Fleur Adcock (10 February 1934 – 10 October 2024) was a New Zealand poet, editor and translator. Born in Papakura, New Zealand, and raised partly in England, Adcock spent most of her adult life in the United Kingdom, where she became a prominent figure in contemporary poetry. Her work is characterised by wit, a conversational tone and psychological insights, and explores themes of identity, place and the complexities of human relationships.

Over a career spanning more than six decades, Adcock published around 20 poetry collections, and edited influential anthologies such as the Oxford Book of Contemporary New Zealand Poetry (1982). Her contributions to British and New Zealand literature were recognised with significant awards, including the Queen's Gold Medal for Poetry (2006), an OBE (1996), appointment as a Companion of the New Zealand Order of Merit (2008), and an honorary doctorate of literature from Victoria University of Wellington (2007). She was also a noted translator of medieval Latin and Romanian poetry.

==Early life and family==
Adcock, the older of two sisters, was born in Papakura to Cyril John Adcock and Irene Robinson Adcock on 10 February 1934. Her father was a university professor and psychologist, and her mother was a writer. Adcock's birth name was Kareen Fleur Adcock, but she was known as Fleur and legally changed her name to Fleur Adcock in 1982. Her younger sister Marilyn (who became a novelist) was born the following year. In 1939, the family moved to London for Cyril's doctoral studies. The outbreak of World War II meant the family's stay was extended longer than originally planned, and Adcock spent the following eight years of her childhood in England, returning to New Zealand in 1947. She later wrote about how she was reluctant to leave England.

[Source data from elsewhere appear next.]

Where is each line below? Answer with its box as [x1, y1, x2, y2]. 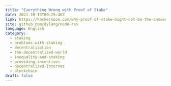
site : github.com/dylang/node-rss [5, 21, 79, 27]
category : [5, 31, 26, 36]
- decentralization [10, 45, 51, 50]
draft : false [5, 73, 33, 78]
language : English [5, 26, 44, 31]
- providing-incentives [10, 59, 60, 64]
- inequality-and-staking [10, 54, 65, 60]
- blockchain [10, 69, 38, 74]
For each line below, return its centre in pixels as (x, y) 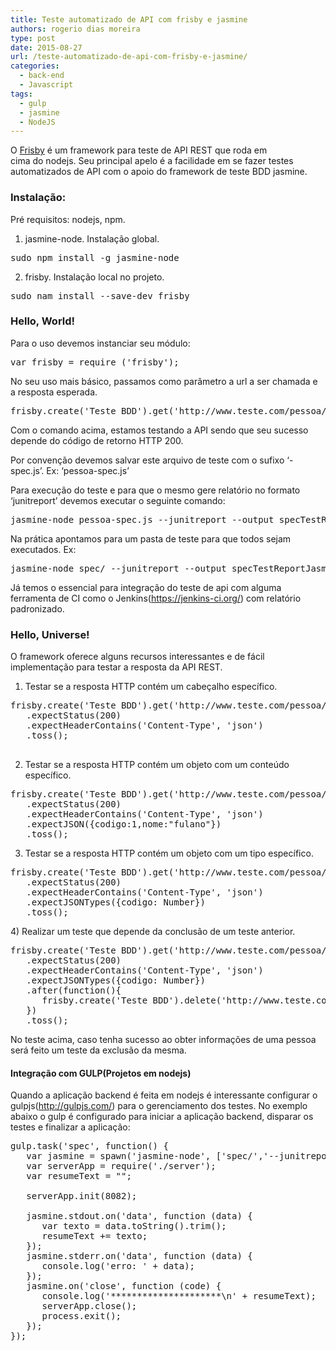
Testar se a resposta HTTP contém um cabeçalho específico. (151, 687)
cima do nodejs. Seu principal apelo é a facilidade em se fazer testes (152, 161)
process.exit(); (81, 1316)
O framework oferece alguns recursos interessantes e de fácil (137, 657)
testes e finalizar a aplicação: (70, 1127)
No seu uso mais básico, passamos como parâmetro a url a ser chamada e (164, 381)
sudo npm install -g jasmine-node (95, 257)
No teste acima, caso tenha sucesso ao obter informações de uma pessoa (163, 1040)
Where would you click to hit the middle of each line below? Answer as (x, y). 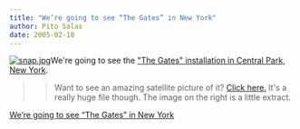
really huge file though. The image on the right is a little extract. (173, 97)
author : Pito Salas (46, 26)
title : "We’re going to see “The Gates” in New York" (113, 18)
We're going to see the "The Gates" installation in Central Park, (168, 61)
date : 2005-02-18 (42, 35)
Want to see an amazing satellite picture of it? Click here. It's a (170, 88)

Adcock attended Wellington Girls' College and was awarded the title of dux in 1950. She studied Classics at Victoria University of Wellington, graduating with a Bachelor of Arts in 1954 and a Masters of Arts in 1956. In 1952, at the age of 18, she married Alistair Te Ariki Campbell; they had two sons and divorced in 1958. They remained on good terms in later years. In 1962, she married Barry Crump; the marriage only lasted five months, with Adcock later saying Crump was violent towards her.

== Career ==
===Early career, 1960–1974: academia and librarianships===
Adcock moved to Dunedin and began her professional life in academia, after her divorce from Campbell. She also began to seriously engage with writing her own poetry. From 1958 to 1962 she worked as an assistant lecturer in classics and librarian at the University of Otago, and from 1962 to 1963 she worked as a librarian at the Alexander Turnbull Library in Wellington.

In 1963, Adcock returned permanently to England, where she worked as a librarian at the Foreign and Commonwealth Office in London until 1979. She had already had poems published in a few literary journals in New Zealand at this time. In 1963 she was one of a small number of female poets to join the Group under Edward Lucie-Smith.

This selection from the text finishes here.